The telescope is older than the web and is what every single person on the planet with some access to space-related media thinks of when they think of Hubble. Think long tail, not one or two keywords. Hubble data is out unless you go with a telescope-related project, but you already rank indirectly for hubble data warehouse.

[0] https://news.ycombinator.com/item?id=24229880

As the person you may be referring to, I'd like to clarify that I was not in any way suggesting they target "hubble data." It was just an example of how a user might modify their search if they were looking for this company but found telescope content instead.

There's no sense in doing SEO for your company name, unless you're at the point where competitors are trying to outrank you for your own company name. (Which is a pretty good tactic, actually: https://www.gkogan.co/blog/alternative-pages/.) So don't target "hubble," don't target "hubble data," don't target "hubble the YC company I saw on HN a while back," don't worry about it. Try and catch the people searching for use cases or solutions instead.

>> "As the person you may be referring to"

Nope. I was referring to the person I replied to who believed that it would rank for this keyword in a few weeks.

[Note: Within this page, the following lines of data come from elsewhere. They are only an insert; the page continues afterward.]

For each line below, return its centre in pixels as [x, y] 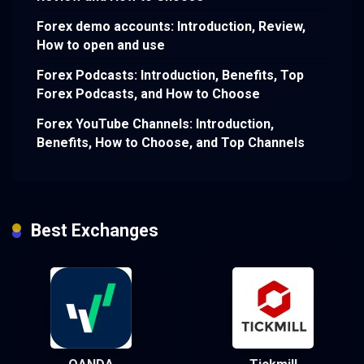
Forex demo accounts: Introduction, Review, [171, 26]
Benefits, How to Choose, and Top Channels [171, 142]
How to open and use [101, 45]
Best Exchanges [95, 231]
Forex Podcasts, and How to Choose [148, 93]
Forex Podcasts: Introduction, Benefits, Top [170, 75]
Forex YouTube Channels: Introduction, [155, 123]
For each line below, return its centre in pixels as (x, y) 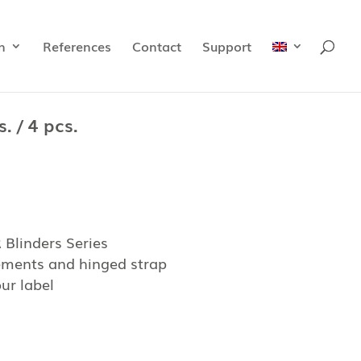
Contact (157, 46)
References (77, 46)
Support (227, 46)
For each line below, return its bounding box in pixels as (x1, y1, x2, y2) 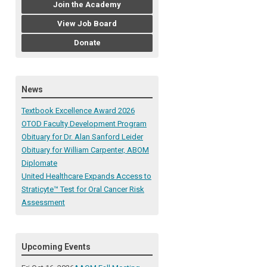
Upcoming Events (21, 242, 91, 252)
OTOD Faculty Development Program (21, 119, 147, 129)
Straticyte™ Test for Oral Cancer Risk (21, 185, 144, 194)
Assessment (21, 198, 65, 207)
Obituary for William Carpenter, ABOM (21, 145, 149, 155)
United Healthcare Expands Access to (21, 172, 151, 181)
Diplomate (21, 159, 57, 168)
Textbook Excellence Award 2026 (21, 106, 135, 116)
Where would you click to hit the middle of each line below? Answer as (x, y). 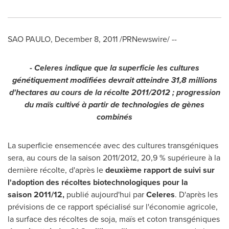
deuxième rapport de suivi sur (160, 170)
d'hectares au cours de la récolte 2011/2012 (89, 92)
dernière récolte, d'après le (56, 170)
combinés (114, 117)
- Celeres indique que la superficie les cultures (114, 68)
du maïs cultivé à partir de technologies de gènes (114, 105)
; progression (196, 92)
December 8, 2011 (86, 39)
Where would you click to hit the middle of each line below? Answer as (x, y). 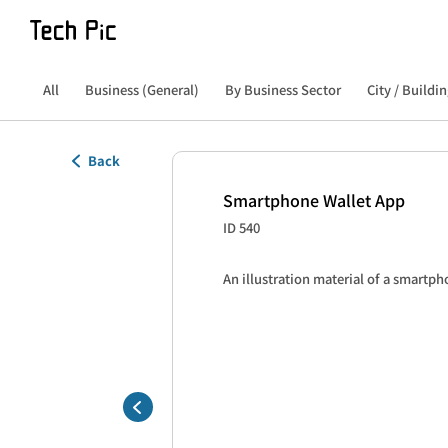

Yeah it immediately brings to mind https://hubblestack.io/
I'm sure Jobs and Woz heard similar...
Yes of course, because of how important search engine optimization was in 1976. Nothing has changed in the business environment between now and then.
I signed up and I think the concept is promising. It was very easy to add a couple of tests. SQL interface is handy and convenient, but sometimes still limited. It would be good to add a support for some custom scripts (i.e. Python, R). Another important thing for my team would also be seamless integration with other tools (i.e. email, SMS, Slack) to notify the team about the failed test(s).
+1 for alleviating data scientists/engineers of boring, repetitive manual tasks and empowering them to focus on the more challenging stuff
What does the tech stack look like?

Is there any caching for those situations where you may read the same historical data over & over?

Yes, we store the historical value of each test so you can always scroll back through time and see the state of the data warehouse at any given point.

For example, if you have a test that counts the number of rows "COUNT(*)" - that value will be recorded. So you can look back an hour/day/week and see how many rows the table had without executing any SQL. These values are stored in a time series db, so querying history is fast.

Our tech stack: monolith backend in python + postgres + react. The test themselves are all SQL queries and run in the data warehouse.

Do you have/think you need an on-prem version?
Yes we can run the whole stack on-prem. We realised very early that on-prem would be needed for many users. So we've made it easy to spin up Hubble in a k8s cluster in your cloud or on bare metal.